One method of disposing of municipal solid waste and industrial solid waste is to incinerate it. Incinerators have been developed in Europe whereby the bulky solid waste is burned on grates of a wide variety of designs. These incinerators are large, expensive and inefficient, requiring large amounts of excess air to effectively burn the solid waste to completion.
Municipal solid waste is composed of large quantities of paper and plastic, as well as inerts such as bottles, cans, and various foreign objects which are not burned, but whose state may be physically or chemically altered. On average the waste composition is as follows: combustibles 44%, moisture 32%, and inerts 24%. Its average net heating value is perhaps 3500 BTU/lb. It can be expected that the composition of municipal solid waste has great variability from load to load; for example, one load may contain predominantly wet leaves while another load may be laced with magnesium chips, and yet another may contain discarded home appliances such as a refrigerator or a washing machine. Each of the above loads would have dramatically different combustion characteristics. In addition, the combusted materials may create air pollutants in the exhaust gas, such as SO2 from the sulfur in rubber wastes and HCl from the chlorine in PVC plastics.

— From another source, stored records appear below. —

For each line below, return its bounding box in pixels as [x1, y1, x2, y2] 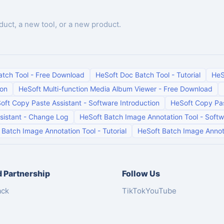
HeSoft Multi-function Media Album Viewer [18, 84, 156, 93]
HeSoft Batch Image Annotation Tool [79, 112, 198, 121]
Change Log [28, 112, 68, 121]
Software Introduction [88, 98, 159, 107]
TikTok [122, 186, 145, 195]
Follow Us [122, 168, 160, 178]
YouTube [145, 186, 176, 195]
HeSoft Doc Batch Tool [95, 70, 169, 79]
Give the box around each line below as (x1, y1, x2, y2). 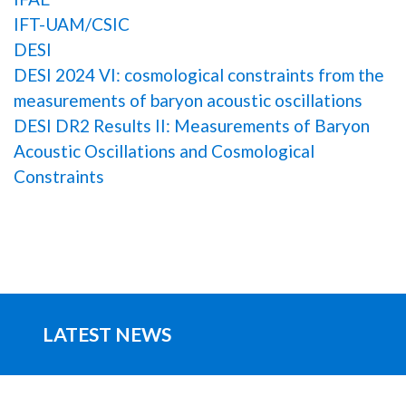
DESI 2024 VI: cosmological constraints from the (14, 63, 384, 85)
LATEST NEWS (43, 323, 171, 347)
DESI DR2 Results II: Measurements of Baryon (14, 114, 370, 136)
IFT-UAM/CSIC (14, 13, 130, 34)
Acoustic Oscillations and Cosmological (14, 140, 314, 161)
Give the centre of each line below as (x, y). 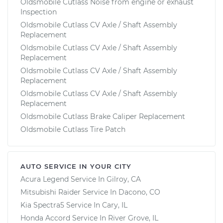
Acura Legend (45, 179)
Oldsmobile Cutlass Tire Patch (73, 129)
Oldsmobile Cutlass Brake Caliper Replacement (103, 116)
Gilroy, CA (124, 179)
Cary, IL (115, 205)
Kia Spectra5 (42, 205)
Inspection (39, 12)
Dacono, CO (139, 192)
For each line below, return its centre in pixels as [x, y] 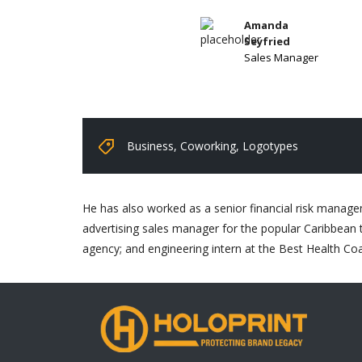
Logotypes [270, 145]
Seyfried [267, 41]
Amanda [266, 25]
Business [150, 145]
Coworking [208, 145]
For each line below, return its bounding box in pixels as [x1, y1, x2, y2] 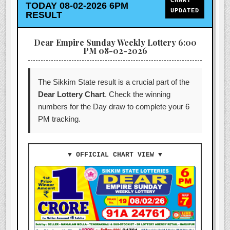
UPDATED [170, 7, 199, 14]
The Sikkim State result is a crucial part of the [38, 77, 190, 86]
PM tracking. [38, 114, 81, 123]
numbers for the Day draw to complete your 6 [38, 102, 190, 111]
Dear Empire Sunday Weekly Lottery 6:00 [33, 36, 197, 48]
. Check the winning [105, 89, 171, 99]
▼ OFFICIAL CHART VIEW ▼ [68, 150, 162, 159]
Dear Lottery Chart [38, 89, 105, 99]
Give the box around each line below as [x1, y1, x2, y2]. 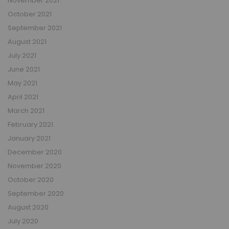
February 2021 [8, 119, 53, 129]
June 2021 [8, 64, 40, 74]
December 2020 [8, 147, 62, 157]
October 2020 [8, 174, 54, 185]
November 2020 [8, 161, 61, 171]
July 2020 [8, 216, 38, 226]
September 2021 [8, 22, 62, 33]
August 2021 [8, 36, 47, 47]
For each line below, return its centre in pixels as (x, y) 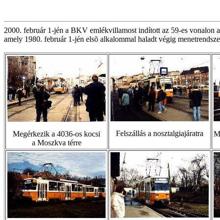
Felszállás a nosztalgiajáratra (160, 133)
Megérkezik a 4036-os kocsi (56, 134)
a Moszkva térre (56, 143)
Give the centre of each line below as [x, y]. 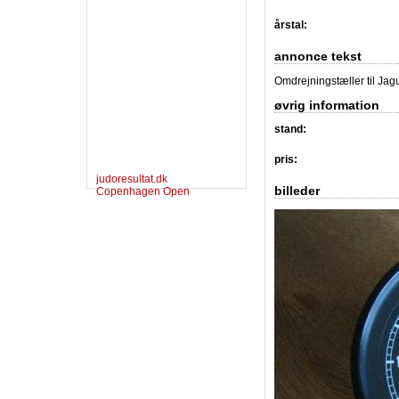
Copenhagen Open [143, 191]
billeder [297, 191]
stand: [290, 130]
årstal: [291, 24]
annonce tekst [318, 56]
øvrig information [327, 105]
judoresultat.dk [132, 179]
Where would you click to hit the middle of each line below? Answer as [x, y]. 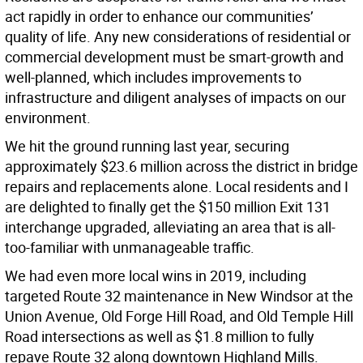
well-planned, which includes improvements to [153, 77]
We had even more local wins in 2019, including [156, 276]
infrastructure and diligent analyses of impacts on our [175, 98]
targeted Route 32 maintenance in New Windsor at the [179, 296]
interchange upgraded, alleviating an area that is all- [170, 227]
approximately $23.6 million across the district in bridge [181, 167]
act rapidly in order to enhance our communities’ [159, 17]
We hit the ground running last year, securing [147, 146]
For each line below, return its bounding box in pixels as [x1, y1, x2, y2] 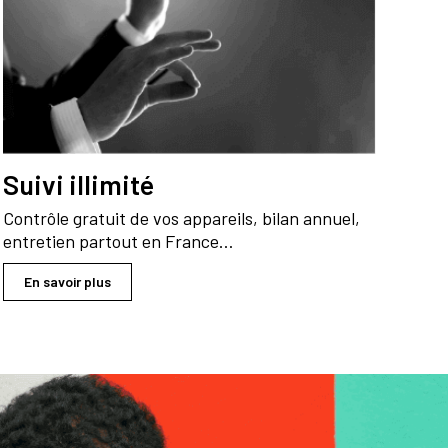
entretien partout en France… [2, 230, 234, 253]
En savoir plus [23, 273, 111, 291]
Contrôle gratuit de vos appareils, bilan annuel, [2, 207, 360, 230]
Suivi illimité [2, 168, 154, 201]
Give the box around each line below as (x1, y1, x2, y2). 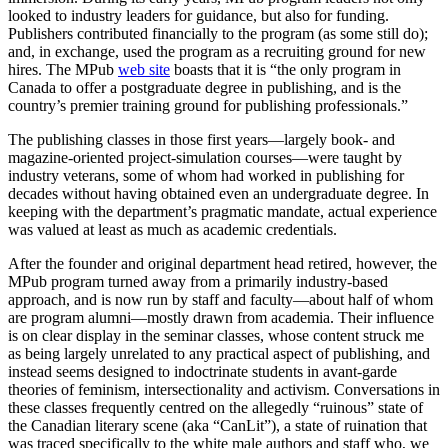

Industrial solid waste can contain all of the same constituents as are found in municipal solid waste, but usually its composition is more closely defined, because it is generated from a given manufacturing process of a single business activity. An incinerator that can successfully burn heterogeneous municipal solid waste can usually burn almost any tupical homogeneous industrial solid waste. Hereafter I will refer to municipal solid waste. This term is meant to include primarily municipal solid waste but also most industrial solid wastes.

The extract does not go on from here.